她可不想因為這麽一點小事就讓父母擔心,還壞了父親出巡各地的計劃。
立在一邊的盈盈自然聽出了徒弟的意圖,當即麵露欣慰微微一笑;自己的這個弟子出宮打了一戰回來,又上了一段時間的學宮反倒長大了,處理事情也是井井有條有模有樣的了。
“翁主!”已經把她臉上血汙大至擦幹淨了的張禦醫瞪大雙眼,愣愣地看著她的臉頰驚呼一聲。
“說。”動動手腳依舊還會作痛的蕭茯苓,強忍著疼痛口吐一字。
“你,你臉上有,有,有道刀疤。”雙目越睜越圓的張禦醫,巍巍顫顫地回了一句。眼中流露出的驚愕裏,還夾雜著一絲絲的惋惜。
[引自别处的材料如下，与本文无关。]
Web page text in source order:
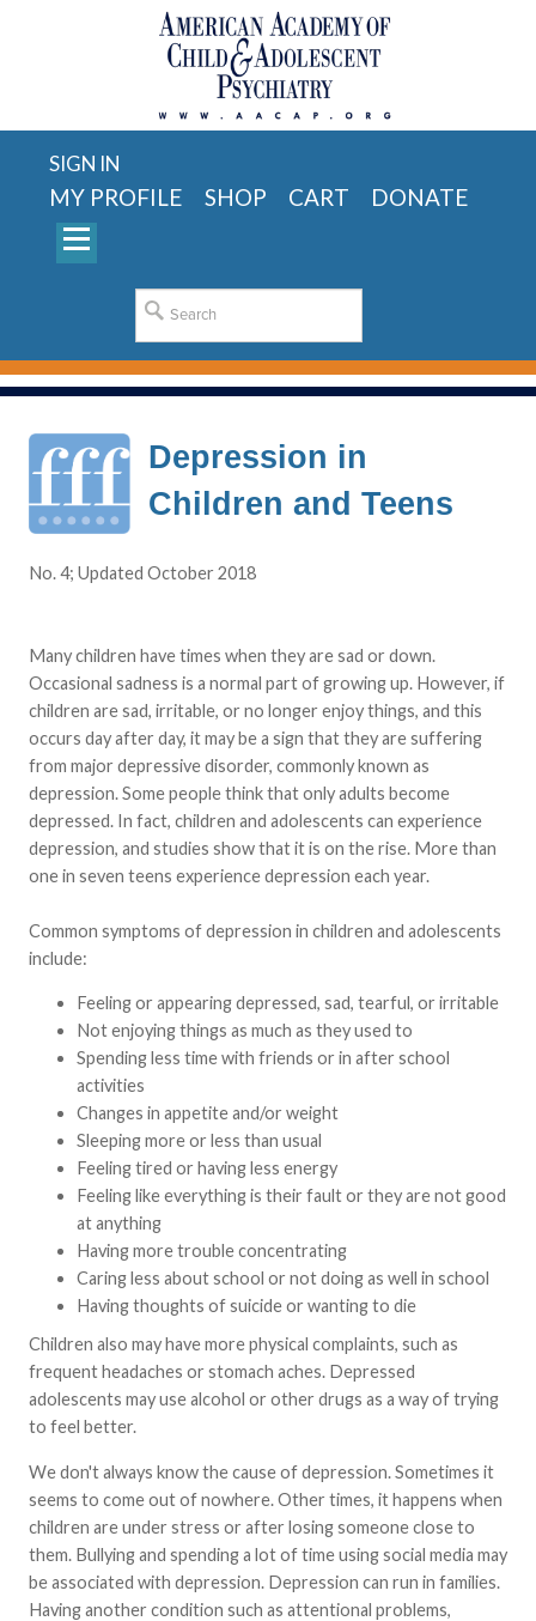
SIGN IN
MY PROFILE SHOP CART DONATE
Depression in
Children and Teens
No. 4; Updated October 2018
Many children have times when they are sad or down.
Occasional sadness is a normal part of growing up. However, if
children are sad, irritable, or no longer enjoy things, and this
occurs day after day, it may be a sign that they are suffering
from major depressive disorder, commonly known as
depression. Some people think that only adults become
depressed. In fact, children and adolescents can experience
depression, and studies show that it is on the rise. More than
one in seven teens experience depression each year.
Common symptoms of depression in children and adolescents
include:
Feeling or appearing depressed, sad, tearful, or irritable
Not enjoying things as much as they used to
Spending less time with friends or in after school
activities
Changes in appetite and/or weight
Sleeping more or less than usual
Feeling tired or having less energy
Feeling like everything is their fault or they are not good
at anything
Having more trouble concentrating
Caring less about school or not doing as well in school
Having thoughts of suicide or wanting to die
Children also may have more physical complaints, such as
frequent headaches or stomach aches. Depressed
adolescents may use alcohol or other drugs as a way of trying
to feel better.
We don't always know the cause of depression. Sometimes it
seems to come out of nowhere. Other times, it happens when
children are under stress or after losing someone close to
them. Bullying and spending a lot of time using social media may
be associated with depression. Depression can run in families.
Having another condition such as attentional problems,
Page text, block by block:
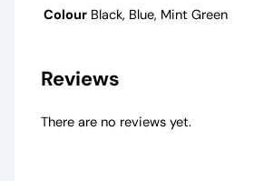
Colour Black, Blue, Mint Green
Reviews
There are no reviews yet.
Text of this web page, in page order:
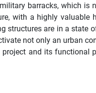
barracks, which is
with a highly
structures are in a state
not only an urban
and its functional
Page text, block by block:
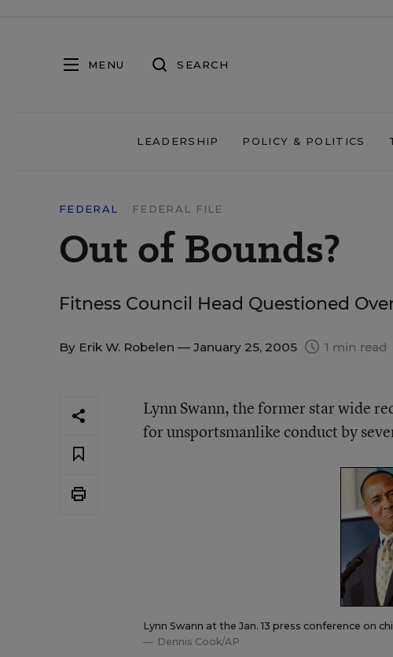
MENU SEARCH
LEADERSHIP POLICY & POLITICS
FEDERAL FEDERAL FILE
Out of Bounds?
Fitness Council Head Questioned
By Erik W. Robelen — January 25, 2005 1 min read
Lynn Swann, the former star wide
for unsportsmanlike conduct by
Lynn Swann at the Jan. 13 press conference on
Dennis Cook/AP
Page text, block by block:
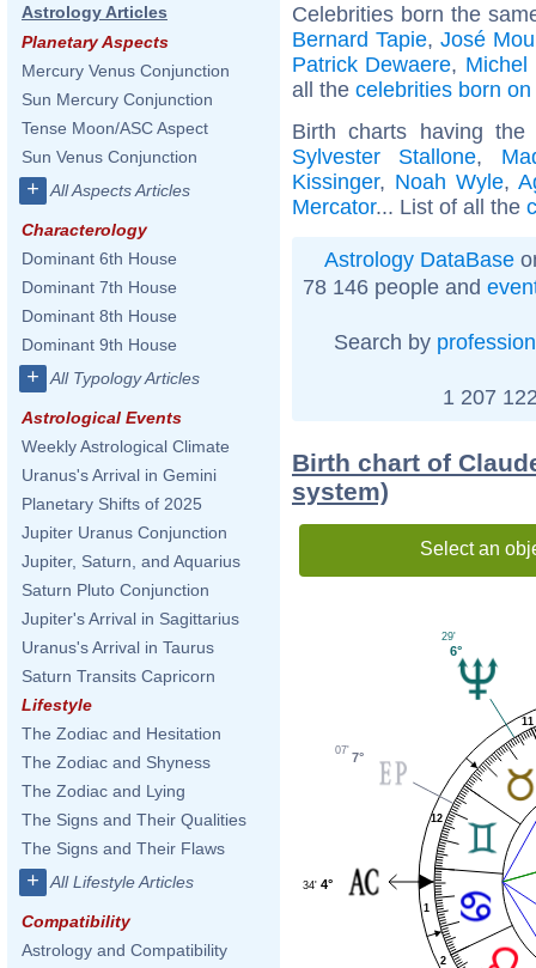
Astrology Articles
Planetary Aspects
Mercury Venus Conjunction
Sun Mercury Conjunction
Tense Moon/ASC Aspect
Sun Venus Conjunction
+ All Aspects Articles
Characterology
Dominant 6th House
Dominant 7th House
Dominant 8th House
Dominant 9th House
+ All Typology Articles
Astrological Events
Weekly Astrological Climate
Uranus's Arrival in Gemini
Planetary Shifts of 2025
Jupiter Uranus Conjunction
Jupiter, Saturn, and Aquarius
Saturn Pluto Conjunction
Jupiter's Arrival in Sagittarius
Uranus's Arrival in Taurus
Saturn Transits Capricorn
Lifestyle
The Zodiac and Hesitation
The Zodiac and Shyness
The Zodiac and Lying
The Signs and Their Qualities
The Signs and Their Flaws
+ All Lifestyle Articles
Compatibility
Astrology and Compatibility
Celebrities born the
Bernard Tapie, José
Patrick Dewaere, Michel
all the celebrities born
Birth charts having
Sylvester Stallone,
Kissinger, Noah Wyle,
Mercator... List of all the
Astrology DataBase
78 146 people and
Search by profession
1 207
Birth chart of
system)
Select an
1
2
11
12
6°
29'
7°
07'
4°
34'
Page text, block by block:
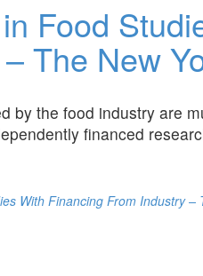
Food
The New
by the food industry are
financed
With Financing From Industry –
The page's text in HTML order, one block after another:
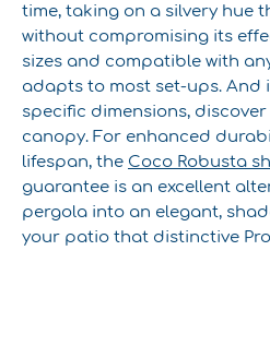
time, taking on a silvery hue
without compromising its
sizes and compatible with
adapts to most set-ups. And
specific dimensions,
canopy. For enhanced
lifespan, the Coco Robusta
guarantee is an excellent
pergola into an elegant,
your patio that distinctive
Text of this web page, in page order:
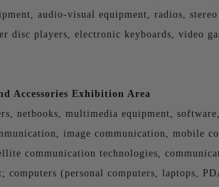
audio-visual equipment, radios,
disc players, electronic keyboards, video
Accessories Exhibition Area
netbooks, multimedia equipment,
image communication, mobile
communication technologies,
computers (personal computers, laptops,
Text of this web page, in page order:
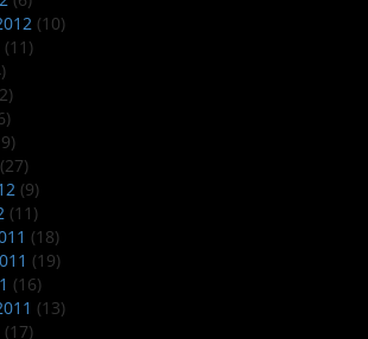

蕭茯苓見狀微微一愣,經張禦醫提醒這才感覺到臉上的異樣,放鬆警惕後左邊臉頰上好像確有一些火辣辣地生疼感傳來。她找急忙慌地從腰間抽出自己隨身攜帶的小銅鏡豎在臉前,對著自己的臉一照,就又再次愣住。
銅鏡裏的自己,右眼下有一道豎起的結痂傷口,長有一尺,從眼下敘敘延伸到了自己的下巴上。
那是剛才那個影子鬼刀尖貼著臉皮滑落時所製。
她那粉嫩的小臉,因此而顯得多了幾分猙獰和恐怖。天真和可愛在這一瞬間,攜帶著她的姣好麵容離她遠去。
愣愣地看著那疤痕,那道自己的俏臉上留下觸目驚心的痕跡後,目光漸漸黯淡了些許的蕭茯苓嘴角抽搐幾下,強忍著不讓身軀顫抖,不讓淚珠從眼底湧現,輕聲愣愣反問張禦醫道:“多酷啊,不是嗎?”.……
啼鴉城外,河流北岸隨處可見巡邏隊在四處巡邏;帳篷連綿間篝火四起,與那天上星辰遙相呼應,把那河邊的野草,和那河中的波紋漣漪蕩漾也映照成了赤紅。
蕭石竹已在此地待了三天,依舊沒有離開的意圖。
此時燈火通明的神輿中,還不知女兒毀容的蕭石竹呆站在神輿裏的書房中,注視著身前牆壁上掛著的冥界十洲地輿全圖。
他那犀利的目光,一直徘徊在地圖上的東夷洲一帶。他下一步的軍事部署,基本就在地圖上隻有半個磨盤大小的這片東夷洲上。
鬼母手持一件麒麟軟毛織錦披風出了臥房,朝著書房地圖這邊走了過來,在蕭石竹身邊站定後,把那披風給丈夫披上後柔聲道:“秋天的夜風挺涼的,可別著涼了。”。
蕭石竹淡然一笑,隨口貧了一句:“有你在我能冷著嗎?”。
“瞎貧。”鬼母抿嘴一笑,順著他的目光望向那地圖上,東夷洲上的山山水水和道路城鎮,緩緩問到:“還在想發兵之事?”。
“嗯。”蕭石竹重重地點了點頭,毫無隱瞞地說到:“我想先打夏州國,但暫時無兵可調。而半個時辰前,神驥又告訴我十五萬酆都軍已從此地登陸。”。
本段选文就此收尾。